心理学のエイモス・トベルスキー先生、行動科学者のエルダー・シャフィール先生らによって提唱された理論です。
従来の経済学では効用関数モデルといって、合理的に判断して予算の範囲の中でもっとも大きな効用(ベネフィット)を得ることができるものを選択することを前提にしています。意思決定において、感情は介入しないとされており感情が影響するのは選択後の満足感によって表現されると考えられています。
しかし、実際には意思決定の段階においても感情は影響を及ぼしています。意思決定を容易にする選ぶ理由の見つけやすさという視点から選択を行っているのです。
「理由に基づく選択」仮説は、多くのラグジュアリーブランドが選ばれる理由と考えることができます。
たとえば、高級グラスの代名詞とも言われる「バカラ」を例に考えてみましょう。
王室御用達のグラスで見ているだけでもその造形の美しさにほれぼれしますよ。
でも、機能を考えるとそれはあくまでグラスです。何万円もするバカラと数百円のグラスでは比較できないと考えるのが普通ですが、飲み物を注いで飲むという機能においては同じです。

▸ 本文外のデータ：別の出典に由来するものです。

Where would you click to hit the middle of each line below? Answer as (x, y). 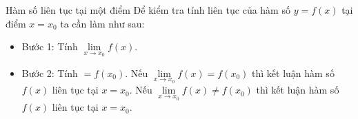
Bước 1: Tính (50, 46)
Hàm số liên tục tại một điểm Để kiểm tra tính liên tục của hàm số (148, 10)
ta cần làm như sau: (102, 23)
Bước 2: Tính (50, 73)
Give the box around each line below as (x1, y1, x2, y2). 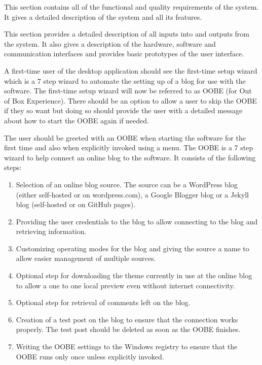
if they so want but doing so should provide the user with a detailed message (4, 105, 243, 116)
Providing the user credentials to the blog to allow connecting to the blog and (16, 216, 258, 226)
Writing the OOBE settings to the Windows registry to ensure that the (16, 341, 238, 352)
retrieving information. (16, 226, 87, 237)
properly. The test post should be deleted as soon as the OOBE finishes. (16, 324, 241, 335)
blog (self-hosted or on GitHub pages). (16, 199, 136, 210)
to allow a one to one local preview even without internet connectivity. (16, 280, 235, 290)
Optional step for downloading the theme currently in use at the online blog (16, 270, 252, 281)
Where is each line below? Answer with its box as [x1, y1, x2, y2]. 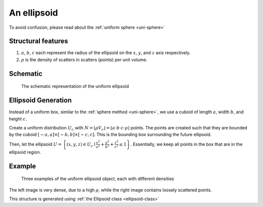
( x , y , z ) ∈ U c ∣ [66, 142, 95, 148]
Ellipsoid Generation [9, 96, 72, 104]
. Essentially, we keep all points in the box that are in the [130, 141, 243, 147]
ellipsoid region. [9, 149, 41, 155]
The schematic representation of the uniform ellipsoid [21, 83, 129, 89]
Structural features [9, 37, 68, 45]
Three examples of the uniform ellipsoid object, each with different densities [21, 176, 174, 182]
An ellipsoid [9, 7, 58, 18]
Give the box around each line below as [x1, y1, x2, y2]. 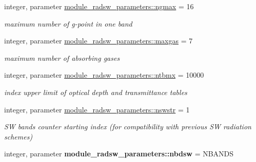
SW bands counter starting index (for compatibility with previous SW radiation [4, 121, 251, 132]
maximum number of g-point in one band [4, 18, 132, 29]
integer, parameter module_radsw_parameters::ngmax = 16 [4, 1, 194, 11]
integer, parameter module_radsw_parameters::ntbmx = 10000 [4, 70, 204, 80]
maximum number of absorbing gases [4, 52, 120, 63]
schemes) [4, 131, 33, 142]
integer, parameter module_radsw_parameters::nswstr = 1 [4, 104, 190, 114]
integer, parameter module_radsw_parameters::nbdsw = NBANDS [4, 148, 234, 159]
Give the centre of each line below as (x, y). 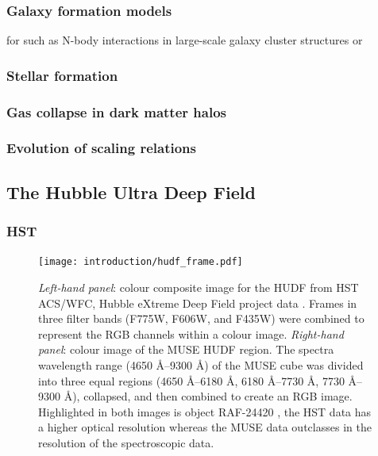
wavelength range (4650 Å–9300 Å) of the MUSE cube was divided (201, 364)
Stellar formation (62, 75)
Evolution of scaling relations (101, 148)
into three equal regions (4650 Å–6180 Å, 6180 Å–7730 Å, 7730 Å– (201, 380)
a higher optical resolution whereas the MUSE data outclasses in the (205, 427)
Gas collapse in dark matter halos (116, 111)
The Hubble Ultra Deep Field (131, 192)
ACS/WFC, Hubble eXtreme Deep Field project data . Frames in (198, 303)
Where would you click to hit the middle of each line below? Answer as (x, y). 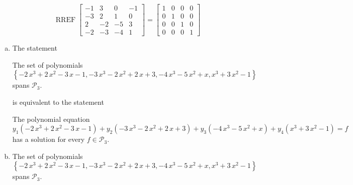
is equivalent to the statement (58, 102)
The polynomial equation (51, 119)
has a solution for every (49, 139)
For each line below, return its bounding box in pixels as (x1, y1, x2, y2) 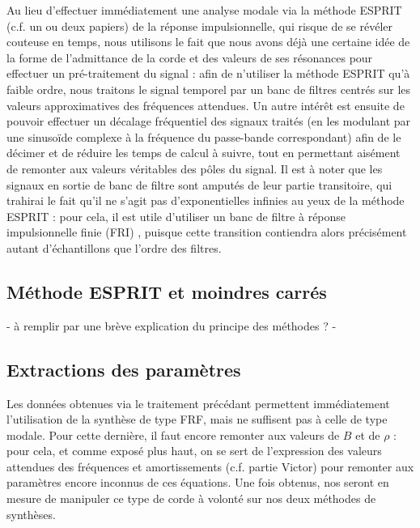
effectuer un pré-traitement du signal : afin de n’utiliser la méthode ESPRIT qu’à (6, 65, 410, 82)
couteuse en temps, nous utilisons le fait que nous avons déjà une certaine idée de (6, 33, 410, 50)
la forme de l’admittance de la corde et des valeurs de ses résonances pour (6, 49, 373, 66)
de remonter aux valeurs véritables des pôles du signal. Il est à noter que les (6, 160, 383, 177)
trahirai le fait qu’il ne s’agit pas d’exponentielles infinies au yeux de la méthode (6, 192, 405, 209)
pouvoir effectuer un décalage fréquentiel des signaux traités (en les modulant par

もしかすると落としても割れない頑丈さは安物の方があるかもしれません。
従来の経済学の効用関数モデルでバカラのグラスを選択する理由を説明するのは難しいと言えるでしょう。
それでもやっぱり下のリンクを読めばバカラのグラスが欲しい理由はいくらでもあると思うはずです。

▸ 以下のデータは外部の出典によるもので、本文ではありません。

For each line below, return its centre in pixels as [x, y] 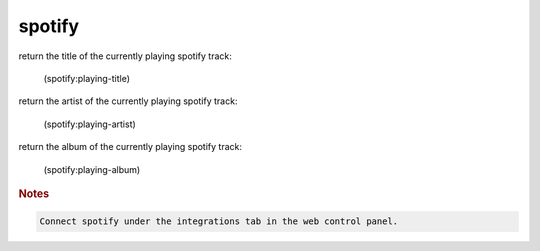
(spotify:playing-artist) [90, 124]
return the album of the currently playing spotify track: [130, 147]
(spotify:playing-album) [92, 169]
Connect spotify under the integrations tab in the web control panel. [219, 221]
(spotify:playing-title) [86, 78]
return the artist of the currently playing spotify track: [128, 101]
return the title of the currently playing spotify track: [125, 56]
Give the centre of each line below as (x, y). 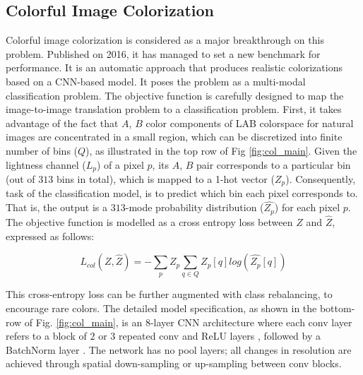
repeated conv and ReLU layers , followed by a (220, 336)
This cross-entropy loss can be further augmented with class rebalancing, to (169, 294)
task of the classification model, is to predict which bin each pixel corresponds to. (182, 193)
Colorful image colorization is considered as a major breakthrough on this (165, 40)
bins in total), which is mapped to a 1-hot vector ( (165, 179)
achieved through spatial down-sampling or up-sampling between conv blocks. (174, 363)
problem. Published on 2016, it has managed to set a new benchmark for (163, 53)
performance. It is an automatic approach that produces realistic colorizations (174, 67)
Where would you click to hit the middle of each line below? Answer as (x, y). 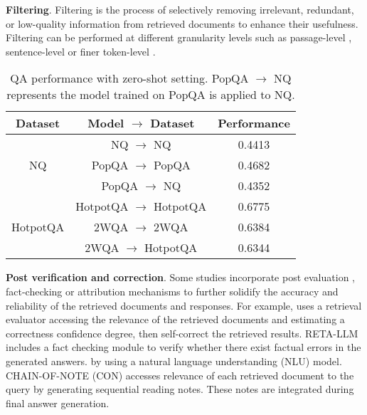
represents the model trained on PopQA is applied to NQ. (151, 95)
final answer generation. (58, 403)
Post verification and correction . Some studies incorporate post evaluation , (180, 277)
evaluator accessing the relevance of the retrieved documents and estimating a (175, 319)
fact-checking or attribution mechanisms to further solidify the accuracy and (172, 291)
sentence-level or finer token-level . (81, 51)
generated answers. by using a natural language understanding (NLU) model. (174, 361)
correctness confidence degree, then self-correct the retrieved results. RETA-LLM (182, 333)

バカラを所有するわかりやすい理由さえあれば、何倍ものコストでも喜んで支払うことができるということです。
とんがった商品が選ぶ理由になる
ブランドストーリーやパーパス、SDG’Sなど、自社の製品やサービスに際立った「これ」という要素を見つけ際立たせましょう。

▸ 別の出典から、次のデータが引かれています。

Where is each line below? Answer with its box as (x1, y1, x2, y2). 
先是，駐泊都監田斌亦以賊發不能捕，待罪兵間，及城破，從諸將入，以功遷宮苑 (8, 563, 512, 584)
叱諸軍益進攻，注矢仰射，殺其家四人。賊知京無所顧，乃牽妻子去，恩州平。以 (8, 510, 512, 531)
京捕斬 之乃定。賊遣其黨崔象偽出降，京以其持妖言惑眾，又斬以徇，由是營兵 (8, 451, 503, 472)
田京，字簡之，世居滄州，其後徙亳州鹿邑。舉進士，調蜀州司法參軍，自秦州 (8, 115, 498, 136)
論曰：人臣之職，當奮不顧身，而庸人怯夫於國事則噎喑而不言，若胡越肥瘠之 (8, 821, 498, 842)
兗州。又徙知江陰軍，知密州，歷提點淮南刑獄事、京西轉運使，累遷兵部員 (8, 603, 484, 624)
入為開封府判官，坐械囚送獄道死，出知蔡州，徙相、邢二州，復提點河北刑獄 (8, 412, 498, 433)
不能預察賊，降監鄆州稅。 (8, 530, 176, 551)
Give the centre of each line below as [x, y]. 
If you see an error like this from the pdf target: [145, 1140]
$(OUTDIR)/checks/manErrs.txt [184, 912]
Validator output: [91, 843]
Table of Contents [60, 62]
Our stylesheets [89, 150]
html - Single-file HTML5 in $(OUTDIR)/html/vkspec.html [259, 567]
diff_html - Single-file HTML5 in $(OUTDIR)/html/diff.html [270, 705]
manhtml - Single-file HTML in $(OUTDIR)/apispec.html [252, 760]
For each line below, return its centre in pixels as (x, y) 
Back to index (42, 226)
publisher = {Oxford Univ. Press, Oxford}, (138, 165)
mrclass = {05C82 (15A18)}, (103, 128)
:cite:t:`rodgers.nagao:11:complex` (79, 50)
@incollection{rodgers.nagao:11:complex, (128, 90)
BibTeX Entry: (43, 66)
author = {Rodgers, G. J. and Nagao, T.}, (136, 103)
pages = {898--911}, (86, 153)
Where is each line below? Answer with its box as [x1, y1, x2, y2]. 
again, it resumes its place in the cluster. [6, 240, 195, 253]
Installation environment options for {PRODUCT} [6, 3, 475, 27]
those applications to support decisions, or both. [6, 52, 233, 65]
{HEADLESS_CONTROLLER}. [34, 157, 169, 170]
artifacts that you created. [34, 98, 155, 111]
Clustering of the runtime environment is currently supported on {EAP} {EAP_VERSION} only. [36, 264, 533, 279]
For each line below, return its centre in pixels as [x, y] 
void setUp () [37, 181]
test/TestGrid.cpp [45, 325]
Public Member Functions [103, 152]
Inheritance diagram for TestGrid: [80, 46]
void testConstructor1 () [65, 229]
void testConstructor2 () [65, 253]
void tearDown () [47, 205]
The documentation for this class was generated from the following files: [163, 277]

シーンとの結びつけることも際立つ要素となるでしょう。
バカラのような高級グラスを自分のために買う人は、きっと自分へのご褒美のようなものとして購入している人たちです。
忙しい1日が終わって、ほんの少しの静かな時間に一杯だけ、って時には安っぽいグラスでは癒しにならないでしょう。
つまり、ターゲットとなる顧客層が実際に利用するシーンと結びつけて訴求することによって「理由に基づく選択」を喚起することが期待できるでしょう。
最後までお読みいただき有難うございます。